Most stations on the London Underground network have a
ticket window open for most of the day. But the take-up of Oyster, and ready
availability of machines to replenish those cards, and provide one-off tickets
and Travelcards, means that less people need to use them. Even so, today’s
announcement of total closure by 2015 has surprised many – because Bozza
promised them otherwise.
Being Mayor may involve more onerous duties than this, Bozza
But, before looking at the Mayor’s latest about turn, can
the system be run with no ticket office staff? Well, the Barcelona Metro was
down to a handful of them when I visited in late 2006, and four years later
even these had closed. Madrid has a human presence at the Airport, but most
large city centre stations have dispensed with such luxuries. There are ticket
machines. You can buy season tickets online.
In Italian cities like Rome, Milan and Naples, ticket
purchase for one-off journeys and day passes is farmed out to news kiosks. Many
stations on the Lisbon Metro have opening hours that don’t start until after
the morning peak kicks off – there are machines to issue one-off tickets and
charge up your smartcard. You’ll find a similar situation in Germany and the
Netherlands.
Paris, on the other hand, maintains a ticket office at most
stations, but for how long is not known. So when Bozza decided to run for Mayor
back in 2007, he could have seen which way the wind was blowing in mainland
Europe before challenging Ken Livingstone over ticket office closures. Livingstone
had revealed that the 38 least used offices were selling 249 tickets a day
or less.
In fact, the office at Fairlop (Central Line Hainault loop,
in case you need to look) was selling a mere fifteen a day. Livingstone was
convinced of the case to close offices where demand was low and redeploy staff
to other customer facing duties, or to drive trains.
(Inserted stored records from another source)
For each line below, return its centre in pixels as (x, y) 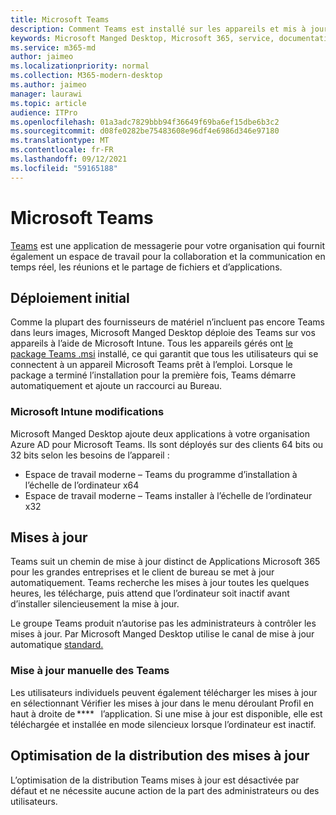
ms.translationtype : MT (60, 141)
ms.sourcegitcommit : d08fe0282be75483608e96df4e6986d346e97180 (145, 131)
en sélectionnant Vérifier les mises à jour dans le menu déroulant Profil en (162, 703)
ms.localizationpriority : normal (80, 66)
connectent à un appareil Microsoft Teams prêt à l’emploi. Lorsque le (151, 365)
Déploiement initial (70, 297)
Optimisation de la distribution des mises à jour (160, 756)
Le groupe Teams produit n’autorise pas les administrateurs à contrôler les (163, 623)
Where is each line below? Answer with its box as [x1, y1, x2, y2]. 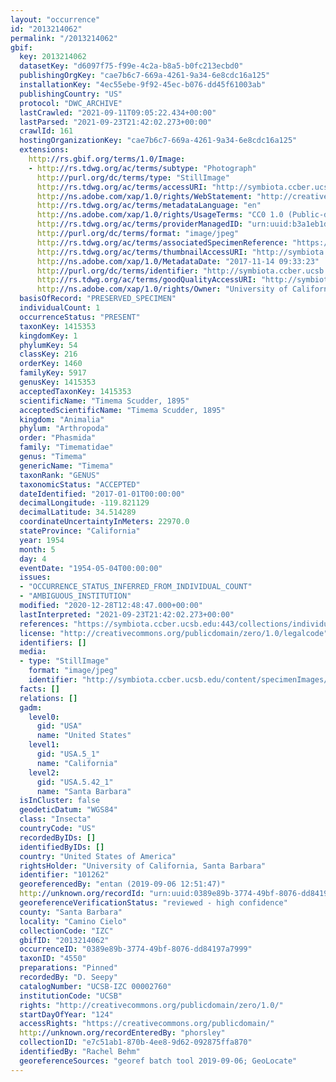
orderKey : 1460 [19, 359, 83, 369]
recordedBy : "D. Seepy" [19, 972, 118, 982]
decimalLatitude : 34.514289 [19, 507, 137, 518]
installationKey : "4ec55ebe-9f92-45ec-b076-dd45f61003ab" [19, 80, 267, 90]
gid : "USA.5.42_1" [36, 777, 114, 787]
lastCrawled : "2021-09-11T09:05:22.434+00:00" [19, 107, 217, 118]
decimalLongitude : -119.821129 [19, 498, 150, 508]
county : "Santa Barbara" [19, 907, 123, 917]
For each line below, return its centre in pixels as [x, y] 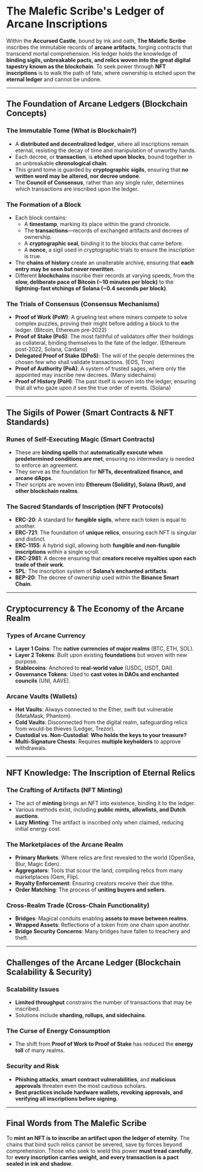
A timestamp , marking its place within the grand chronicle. [97, 224]
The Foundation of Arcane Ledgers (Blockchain [97, 104]
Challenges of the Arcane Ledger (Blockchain [94, 962]
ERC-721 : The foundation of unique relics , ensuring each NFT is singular [106, 533]
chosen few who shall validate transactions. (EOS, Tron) [85, 362]
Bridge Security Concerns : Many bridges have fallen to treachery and [102, 931]
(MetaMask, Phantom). [43, 716]
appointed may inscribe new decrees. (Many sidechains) [85, 375]
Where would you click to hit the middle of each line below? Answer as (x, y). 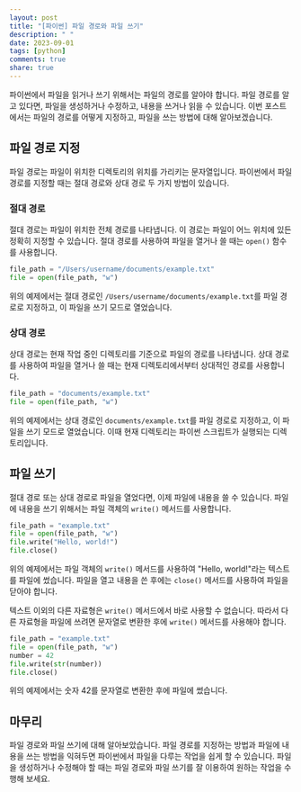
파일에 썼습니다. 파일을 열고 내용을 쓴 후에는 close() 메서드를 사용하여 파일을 (154, 580)
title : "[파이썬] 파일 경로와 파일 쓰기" (76, 26)
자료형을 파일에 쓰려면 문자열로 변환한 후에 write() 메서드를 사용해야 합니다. (152, 622)
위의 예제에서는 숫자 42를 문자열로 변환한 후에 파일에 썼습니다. (118, 690)
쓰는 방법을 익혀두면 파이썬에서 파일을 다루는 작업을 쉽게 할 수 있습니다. (150, 756)
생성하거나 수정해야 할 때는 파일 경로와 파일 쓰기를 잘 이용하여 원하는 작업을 (150, 768)
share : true (31, 68)
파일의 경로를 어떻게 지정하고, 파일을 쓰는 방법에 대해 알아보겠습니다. (153, 117)
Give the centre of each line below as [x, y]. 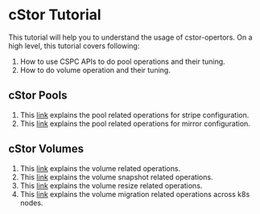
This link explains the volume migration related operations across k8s [135, 194]
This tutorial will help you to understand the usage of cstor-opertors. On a [130, 37]
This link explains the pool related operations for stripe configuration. [134, 115]
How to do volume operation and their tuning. [95, 69]
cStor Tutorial [55, 15]
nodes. [31, 203]
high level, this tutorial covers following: [74, 45]
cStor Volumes [46, 149]
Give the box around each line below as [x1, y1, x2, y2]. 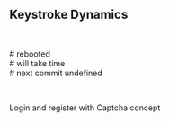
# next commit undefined [9, 67, 103, 78]
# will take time [9, 57, 66, 68]
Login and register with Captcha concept [9, 102, 161, 113]
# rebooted [9, 48, 51, 59]
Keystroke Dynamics [9, 7, 129, 22]
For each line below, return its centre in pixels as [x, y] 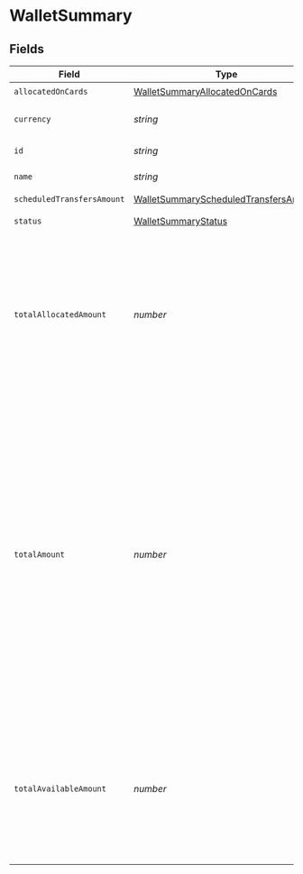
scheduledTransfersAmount [69, 199]
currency [32, 119]
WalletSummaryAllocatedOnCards [206, 91]
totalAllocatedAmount [60, 315]
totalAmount [40, 555]
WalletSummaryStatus [181, 221]
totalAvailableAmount [60, 789]
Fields [27, 49]
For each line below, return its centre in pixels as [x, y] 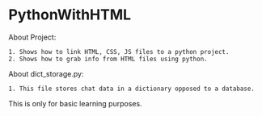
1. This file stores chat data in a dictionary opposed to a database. [131, 89]
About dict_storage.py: [46, 73]
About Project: [32, 37]
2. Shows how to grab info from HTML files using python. [108, 59]
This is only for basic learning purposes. [76, 103]
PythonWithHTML [70, 15]
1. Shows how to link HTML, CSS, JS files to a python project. [119, 52]
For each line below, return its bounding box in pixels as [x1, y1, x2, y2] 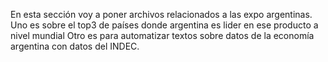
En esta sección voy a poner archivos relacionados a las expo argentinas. [10, 9, 313, 20]
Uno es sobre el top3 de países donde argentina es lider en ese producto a [10, 19, 319, 31]
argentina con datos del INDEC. [10, 40, 140, 52]
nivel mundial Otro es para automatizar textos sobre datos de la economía [10, 30, 315, 41]
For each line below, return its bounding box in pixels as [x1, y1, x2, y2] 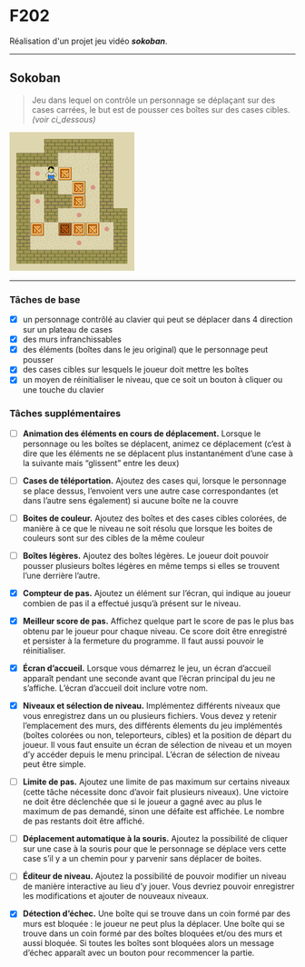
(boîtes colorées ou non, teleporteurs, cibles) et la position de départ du [22, 730, 292, 741]
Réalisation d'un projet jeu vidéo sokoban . [9, 35, 168, 46]
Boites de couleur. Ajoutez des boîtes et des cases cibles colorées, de [22, 513, 288, 523]
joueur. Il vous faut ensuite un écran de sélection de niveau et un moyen [22, 740, 292, 751]
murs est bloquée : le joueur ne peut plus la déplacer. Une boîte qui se [22, 919, 285, 930]
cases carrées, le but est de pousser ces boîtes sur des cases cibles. [31, 104, 290, 115]
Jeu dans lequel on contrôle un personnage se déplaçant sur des [31, 95, 276, 105]
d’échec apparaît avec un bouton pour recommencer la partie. [22, 947, 255, 959]
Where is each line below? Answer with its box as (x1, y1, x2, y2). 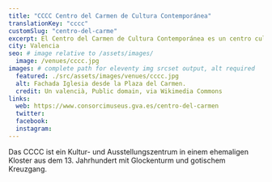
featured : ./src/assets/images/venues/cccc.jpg (15, 72, 180, 80)
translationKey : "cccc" (8, 19, 89, 28)
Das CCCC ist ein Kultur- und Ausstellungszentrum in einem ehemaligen (8, 146, 249, 156)
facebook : (15, 117, 49, 125)
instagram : (15, 125, 53, 133)
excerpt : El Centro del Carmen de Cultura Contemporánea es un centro (8, 34, 252, 43)
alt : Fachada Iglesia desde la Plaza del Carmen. (15, 79, 186, 87)
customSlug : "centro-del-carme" (8, 27, 117, 35)
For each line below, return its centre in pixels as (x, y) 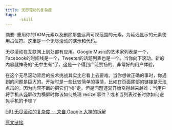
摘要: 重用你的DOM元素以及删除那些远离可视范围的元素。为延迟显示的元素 (84, 35)
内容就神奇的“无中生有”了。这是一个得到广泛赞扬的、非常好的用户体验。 (81, 65)
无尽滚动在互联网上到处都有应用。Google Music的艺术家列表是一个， (78, 52)
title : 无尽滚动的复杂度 (29, 10)
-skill (26, 19)
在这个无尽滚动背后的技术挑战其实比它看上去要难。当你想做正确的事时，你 (84, 75)
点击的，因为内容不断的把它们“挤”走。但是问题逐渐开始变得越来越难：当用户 (86, 88)
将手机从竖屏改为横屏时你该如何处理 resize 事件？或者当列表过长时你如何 (82, 94)
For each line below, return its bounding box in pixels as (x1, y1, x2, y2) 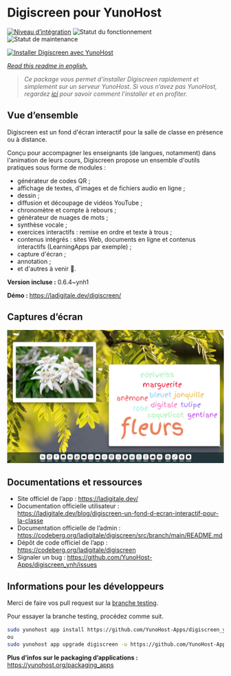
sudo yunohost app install (7, 626, 85, 633)
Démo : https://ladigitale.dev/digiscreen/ (7, 291, 122, 299)
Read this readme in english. (7, 61, 88, 70)
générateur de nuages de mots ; (16, 213, 109, 221)
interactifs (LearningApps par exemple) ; (16, 243, 132, 251)
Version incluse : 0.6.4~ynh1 (7, 278, 89, 286)
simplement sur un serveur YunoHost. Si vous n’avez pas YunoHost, (23, 82, 218, 90)
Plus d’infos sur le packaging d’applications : (7, 653, 138, 662)
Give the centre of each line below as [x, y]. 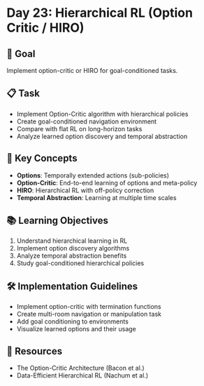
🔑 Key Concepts [42, 158]
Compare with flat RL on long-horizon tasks [79, 128]
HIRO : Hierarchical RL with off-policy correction [85, 190]
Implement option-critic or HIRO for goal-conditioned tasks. [92, 71]
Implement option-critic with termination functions [89, 307]
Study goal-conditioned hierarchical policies [80, 263]
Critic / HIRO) [45, 28]
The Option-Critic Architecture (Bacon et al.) [80, 368]
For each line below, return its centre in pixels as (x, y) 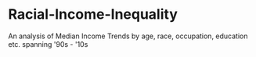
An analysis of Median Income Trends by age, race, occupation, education (128, 36)
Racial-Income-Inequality (93, 14)
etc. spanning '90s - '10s (48, 44)
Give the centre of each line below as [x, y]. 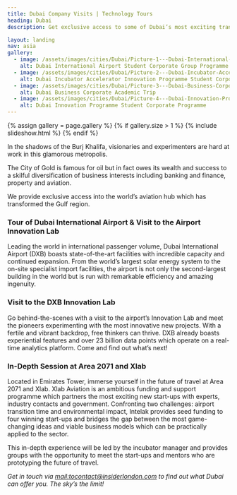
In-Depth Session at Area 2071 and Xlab [77, 366]
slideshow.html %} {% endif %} [53, 133]
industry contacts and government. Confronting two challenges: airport [111, 404]
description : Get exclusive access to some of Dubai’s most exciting [112, 27]
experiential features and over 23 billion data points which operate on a [111, 340]
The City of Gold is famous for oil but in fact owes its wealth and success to [117, 168]
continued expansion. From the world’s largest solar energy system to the [114, 261]
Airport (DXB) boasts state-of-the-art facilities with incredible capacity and [116, 254]
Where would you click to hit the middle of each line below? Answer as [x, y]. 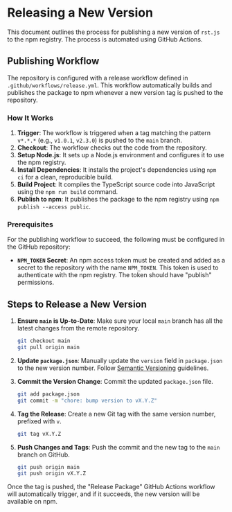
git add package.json [48, 394]
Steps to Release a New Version [77, 304]
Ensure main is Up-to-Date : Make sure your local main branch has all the [120, 321]
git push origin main [48, 467]
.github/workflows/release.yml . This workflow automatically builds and [110, 85]
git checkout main [44, 341]
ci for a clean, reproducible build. [65, 177]
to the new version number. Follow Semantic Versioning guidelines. [113, 368]

The problem for Bozza was
that, in running for Mayor, he had committed himself to keeping them all open (not
everyone was convinced).
Now push has come to shove and he’s had to ditch the policy.
The pill is being sweetened by also announcing that some Tube lines (Jubilee,
Victoria, Central from Ealing Broadway to Hainault via Newbury Park, and
Northern from Morden to both Edgware and High Barnet via Charing Cross) will have 24-hour
operation at weekends. But it’s still a U-Turn.
So there will be a requirement for more drivers. But whether
750 ticket office staff can be absorbed without compulsory redundancy is
doubtful. That is the legacy of Bozza chasing the popular vote without his team
engaging brain and thinking it through. Yes, the system can probably manage
without ticket offices, but he promised in 2007, and
again four years later.
That’s what happens when you get a part-time Mayor. You were warned.
The way I read the announcements, the loss of booking clerk jobs will be much more than 750. The nett loss of jobs will be 750, the gross loss of booking clerk jobs will be much higher. The figure of 750 has been arrived at by subtracting new jobs (possibly extra drivers and night staff at stations) from the gross loss of jobs.
ReplyDeleteI have to wonder whether the "all-night tube" plan has been properly thought through. TfL was saying until very recently that engineering hours on these lines was the bare minimum, but now apparently TfL can do without engineering hours on two nights a week (including the useful 6 hours on Sunday morning). Will it really happen? Is it a ploy to distract attention from another abandoned pledge by Boris?